Можно несколько иначе подойти к решению этой проблемы. Не так уж сложно продемонстрировать, что в основе деструктивного поведения лежит такое множество самых разных причин, что станет просто неуместно говорить о каком-то единственном и всеобъемлющем деструктивном позыве. Попытаюсь пояснить свою мысль на конкретном примере.
Деструктивность может быть случайной. Устремившись к какой-то важной, значимой для него цели, человек порой, что называется, сметает все на своем пути. Ребенок, бросаясь к новой игрушке, сам того не замечая, шагает прямо по своим любимым игрушкам, топчет и ломает их (233).
Деструктивность может оказаться реакцией на базовую угрозу. Любая угроза базовым потребностям, любая угроза защитным системам организма, угроза жизни человека может вызвать реакцию тревожной враждебности, которая повышает вероятность агрессивного и деструктивного поведения. Но такого рода поведение имеет защитный характер, это не атака, а контратака.
Травма и соматическая болезнь угрожают целостности организма. Человек, у которого не сформировано базовое чувство уверенности, реагирует на эту угрозу тревогой, и в результате также возможны проявления агрессии и деструктивности с его стороны. Вспомним больных с травмами мозга, – они отчаянно пытаются сохранить пошатнувшуюся самооценку при помощи неэффективных, деструктивных действий.
Отдельно хотел бы сказать об одной форме поведения, которую мы зачастую склонны воспринимать либо как нормальную, либо вне контекста агрессии, но которая на самом деле есть разновидностью агрессивного поведения. Я имею в виду так называемое авторитарное поведение, в основе которого лежит авторитарное мировоззрение (303). Если бы люди жили в джунглях, если бы мы подразделяли людей лишь на две категории – на тех, кто пожирает, и тех, кого пожирают, – то агрессию можно было бы считать закономерным и даже нормальным явлением. Человек, которого мы называем авторитарным, придерживается примерно такого принципа; его девиз: "Лучшая защита – нападение", он способен без всякой видимой причины осадить, отпихнуть своего ближнего, и его агрессия кажется совершенно бессмысленной до тех пор, пока мы не поймем, что это его способ защиты, что он боится подвергнуться нападению и пытается таким образом предотвратить его. Защитная враждебность проявляется в самых разнообразных формах, и они хорошо известны нам.

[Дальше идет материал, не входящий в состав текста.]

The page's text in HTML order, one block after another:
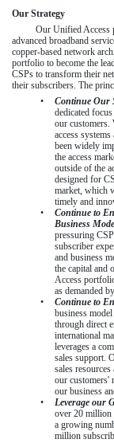
Our Strategy
Our Unified Access
advanced broadband
copper-based network
portfolio to become the
CSPs to transform their
their subscribers. The
•
Continue Our
dedicated
our customers.
access
been widely
the access
outside of the
designed for
market, which
timely and
•
Continue to
Business
pressuring
subscriber
and business
the capital and
Access
as demanded
•
Continue to
business
through direct
international
leverages a
sales support.
sales
our customers'
our business
•
Leverage our
over 20 million
a growing
million
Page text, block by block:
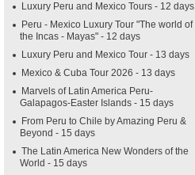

Динамические аспекты садомазохистского поведения к настоящему времени изучены достаточно хорошо, нам уже не нужно доказывать, что в основе агрессивного поведения может лежать целый комплекс динамических причин. Именно знание внутренней динамики агрессии побуждает нас отказаться от чрезмерно упрощенного представления об инстинктивной природе враждебности. Оно же не позволяет нам согласиться с постулатом об инстинкте власти. Анализ, проведенный Хорни и другими исследователями, ясно показывает, что и в этой области бессмысленно апеллировать к инстинкту (198, 448). Опыт второй мировой войны со всей очевидностью показал нам, что жестокость агрессора и жестокость, рожденная праведным гневом, гневом возмездия, – два разных психологических феномена.
Я привел лишь несколько примеров и оставил в стороне множество других, которые также могли бы послужить наглядным подтверждением тому, что деструктивное поведение служит лишь симптомом, лишь продуктом активности множества различных детерминант. Психолог, желающий быть последовательным в приверженности психодинамическому подходу, обязательно должен обратить внимание на тот факт, что внешне схожие деструктивные реакции могут быть вызваны совершенно несхожими причинами и обстоятельствами. Ученый не имеет права уподобляться фотокамере, которая механически регистрирует то, что попадает в объектив, его должно интересовать не только что происходит, но и почему это происходит. КЛИНИЧЕСКИЙ ОПЫТ
Практически в любой работе по психотерапии мы находим сообщения о том, что жестокость, гнев, ненависть, деструктивные желания, стремление к мщению и прочие агрессивные импульсы обнаруживаются абсолютно у всех людей, что они присущи каждому человеку, если не в явной, то в скрытой форме. Опытный психотерапевт ни за что не поверит пациенту, если тот заявит, что никогда не испытывал ненависти. Терапевт тут же сделает вывод, что его клиент подавляет или вытесняет свою ненависть. Ведь он уверен в том, что ненависть свойственна каждому человеку.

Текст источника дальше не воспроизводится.